Researchers from five areas of the University of Miami—the John P. Hussman Institute for Human Genomics, the Dr. John T. Macdonald Foundation Department of Human Genetics, Bascom Palmer Eye Institute, the Department of Biochemistry and Molecular Biology, and the Department of Biology—worked together to make this exciting discovery. Researchers from the Department of Psychiatry at Mount Sinai School of Medicine and the Center for Human Genetics Research at Vanderbilt University School of Medicine also contributed to the work.

“This research brings hope to families that have rare genetic diseases whose causes had formerly eluded researchers using traditional methods,” said Pericak-Vance, senior author on the paper. “We now can bring hope to families who formerly thought their situation was hopeless.”

“This is another example of how genomics research is critically important to our work here at the Miller School of Medicine,” said Pascal J. Goldschmidt, senior vice president for medical affairs and dean of the Miller School. “It makes a difference in people’s lives. In addition, it exemplifies the team approach to research we take here at UM.”

Retinitis pigmentosa refers to a large group of diseases that cause degeneration of the retina of the eye. The retina is located at the back of the eye and its role is to capture light that enters the eye, which is translated into images by the brain. In RP there is damage to the cells in the retina that capture light, known as cones and rods. Over time, these cells slowly stop working and vision deteriorates. One of the first signs of RP is night-blindness, or the slow adaptation to dim light. As RP progresses, people develop tunnel vision, which can eventually lead to a complete loss of vision. RP is diagnosed in approximately 1 in 3,000 to 4,500 people and is known to be caused by changes, or mutations, in many genes.

Lam has treated the Lidsky siblings with retinitis pigmentosa—Isaac Lidsky, Daria Zawadzki, and Ilana McGuinn—for several years. He called the RP finding an “exciting discovery.”

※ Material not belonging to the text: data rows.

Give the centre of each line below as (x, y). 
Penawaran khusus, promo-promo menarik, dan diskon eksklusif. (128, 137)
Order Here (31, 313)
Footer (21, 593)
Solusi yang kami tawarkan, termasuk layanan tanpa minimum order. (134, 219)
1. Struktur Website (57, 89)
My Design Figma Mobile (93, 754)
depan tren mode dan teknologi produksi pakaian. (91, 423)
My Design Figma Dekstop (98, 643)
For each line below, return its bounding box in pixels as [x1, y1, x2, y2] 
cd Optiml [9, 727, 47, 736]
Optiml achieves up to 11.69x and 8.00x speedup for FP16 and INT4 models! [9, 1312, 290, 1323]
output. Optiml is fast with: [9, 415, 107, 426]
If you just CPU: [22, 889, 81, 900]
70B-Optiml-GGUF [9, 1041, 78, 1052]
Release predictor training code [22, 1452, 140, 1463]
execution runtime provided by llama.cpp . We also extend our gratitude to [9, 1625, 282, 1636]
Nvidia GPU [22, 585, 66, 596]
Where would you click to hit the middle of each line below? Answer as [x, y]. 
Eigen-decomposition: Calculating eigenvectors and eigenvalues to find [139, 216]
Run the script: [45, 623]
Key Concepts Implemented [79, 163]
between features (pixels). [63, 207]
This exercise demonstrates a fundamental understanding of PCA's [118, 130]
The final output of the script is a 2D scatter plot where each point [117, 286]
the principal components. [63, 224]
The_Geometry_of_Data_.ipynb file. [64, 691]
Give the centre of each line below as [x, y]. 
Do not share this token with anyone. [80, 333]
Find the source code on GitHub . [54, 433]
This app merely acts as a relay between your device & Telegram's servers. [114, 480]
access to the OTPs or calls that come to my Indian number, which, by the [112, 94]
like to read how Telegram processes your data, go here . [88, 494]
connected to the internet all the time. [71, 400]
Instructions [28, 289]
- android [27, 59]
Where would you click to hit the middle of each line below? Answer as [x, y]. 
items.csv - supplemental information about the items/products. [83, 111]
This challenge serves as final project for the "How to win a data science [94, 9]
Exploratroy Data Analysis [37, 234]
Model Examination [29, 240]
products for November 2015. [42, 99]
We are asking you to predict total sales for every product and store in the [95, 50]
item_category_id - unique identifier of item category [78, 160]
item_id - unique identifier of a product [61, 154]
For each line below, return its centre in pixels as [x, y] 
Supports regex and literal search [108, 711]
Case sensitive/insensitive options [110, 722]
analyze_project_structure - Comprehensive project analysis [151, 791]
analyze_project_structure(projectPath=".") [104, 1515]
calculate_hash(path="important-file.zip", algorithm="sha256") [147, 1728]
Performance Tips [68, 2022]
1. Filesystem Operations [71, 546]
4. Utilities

“Our success in identifying this novel DHDDS gene associated with retinitis pigmentosa demonstrates the power of new genetic methodology to find the cause of disease in small families,” said Lam. “Finding the genetic causes of retinal degeneration is important because it will lead to a better understanding of retinal biology overall.”

“The current findings will encourage further studies designed to examine the role of proteins in the formation and renewal of light-sensitive photoreceptor cells in the retina and how retinitis pigmentosa occurs,” said Eduardo Alfonso, chair of Bascom Palmer Eye Institute. “The ultimate implications are better patient care and the possibility of developing new therapies.”

While there is no cure for RP at this time, HIHG and Bascom Palmer researchers said the discovery holds promise to develop new avenues for therapy.

“We need to come at this from different angles,” explained Jeffery M. Vance, professor and chair of the Dr. John T. Macdonald Foundation Department of Human Genetics, professor of neurology and director of the Center for Genomic Medicine at the Hussman Institute for Human Genomics. Vance is also a co-author on the paper. “UM researchers are creating models using both zebrafish and skin cells from patients to develop possible treatments, but they will take some time to test.”

This study was supported by grants from the National Institutes of Health, Department of Defense, Hope for Vision, Research to Prevent Blindness, and the Florida Office of Tourism, Trade and Economic Development.